If the transactions are very simple, it doesn’t matter who decides where they go, but if you have a cross-asset exchange, having someone who decides which transactions goes where is a real problem. If I offered to exchange dollars for euros, and the exchange rate moves against me, the person who fills the block can put his/her transaction first or control if I cancel my own offer.

We realised immediately that we had a system that solved certain use cases that bitcoin couldn’t tackle.

That was when we hit on the idea of an asset exchange with XRP at its centre. If we had 100 assets instead of 2000 pairs, we would make an asset liquid to XRP and then liquid to all other assets. But again, our vision was still ‘everything on our ledger’.

In 2015, we started hearing from banks that they were averse to digital currencies but that they were also concerned about making their transactions public or being forced to choose a digital asset.

A company can’t stay in business if it doesn’t listen to its customers, so we adjusted the business plan to a strategy where we could improve banks’ payments system and then providing a payment service that settled.

Ripple has been busy forming partnerships. How is your partnership strategy changing in line with Ripple’s growth?

Now that we’re going to our 101st bank, our sales pitch has stopped being ‘let’s make your payments cheaper and faster’ and more like ‘we have these corridors that are useful for you and will allow you to retain customers and, if you have other valuable partners, we can market to them too’. We used to jokingly call it tinder for banks.

When you have no banks you just want a bank, and when you have one bank, you just want a second, but when you have 100 you want volume and depth and something to get the next person on board, you have to think more strategically.

Our sales are built around ‘top line customer retention’ rather than penny saving, the big advantage of that being, besides building a network of volume, a partner who has an incentive to see through any problems. If they’re concerned about the penny saving, they might not think that a $2m integration is worth the cool tech, but if they take the position that it sets them up to almost be a mini correspondent in a new world, that gets your level executives motivated to see through execution.

We have a joint venture in Japan, so we have a lot of Japanese banks, currently Mitsubishi as well as Resona, SBI Sumishin Net Bank and Suruga, as well as Standard Chartered, SEB, processing over a billion dollars.

What are your thoughts on the volume and legality of ICOs? A harm to the market?

It’s paradoxical. XRP is very volatile but the company has taken off.
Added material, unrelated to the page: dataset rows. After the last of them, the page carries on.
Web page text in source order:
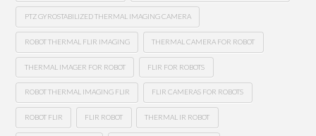
PTZ GYROSTABILIZED THERMAL IMAGING CAMERA
ROBOT THERMAL FLIR IMAGING THERMAL CAMERA FOR ROBOT
THERMAL IMAGER FOR ROBOT FLIR FOR ROBOTS
ROBOT THERMAL IMAGING FLIR FLIR CAMERAS FOR ROBOTS
ROBOT FLIR FLIR ROBOT THERMAL IR ROBOT

It seems the crypto market doesn’t value individual projects based on their merit or doesn’t seem to follow that pattern.

That’s one of the reasons that we’ve been working on Xpring which is an incubator/venture arm to get them building on the XRP ledger, figuring out what they need in terms of technical or investment support to realise their project.

The idea is to level the playing field. If someone has a great idea and decides to go down the ICO route, they’d basically only get one round – they’ll never get a second round – so how much money should they raise? If they raise $3m and build a product, then what? If they raise $50m in a few weeks and the idea doesn’t stack up, then what?

We’re trying to level the playing field by offering support to someone with a good idea and a credible plan but needs that patience absent from Venture Capitalists.

I joke that having an incubator is like hosting the Olympics. You know it’s not going to fund itself, but do you really want to be the country that hasn’t hosted it?

How do you sustain the meteoric rise Ripple has seen?

Sustaining the Ripple culture despite huge growth is exactly what I worry about. I worry about whether we’ll get too comfortable, put our projects on cruise control and lose focus. I think being consciously aware of those worries helps maintain culture.

As a company that can retain top talent, we have gifted people who focus on asking these sort of questions: what did we lose in terms of culture when we got big? Do we have enough team lunches with all the developers?

The volatile nature of the cryptocurrency market and the meteoric rise of XRP can be massive distractions. I was worried that a lot of our employees would quit during the rise because they owned XRP and they’d call in rich, as we jokingly say. Or vice versa, being distracted during the crash (‘oh, I just lost a million dollars today’).

But they weren’t distracted, because they share the vision. I think there’s a focus on executing the vision, and that vision is about delivering products for customers and solving real problems and not about the price of XRP being up but driving it through until the end to deliver.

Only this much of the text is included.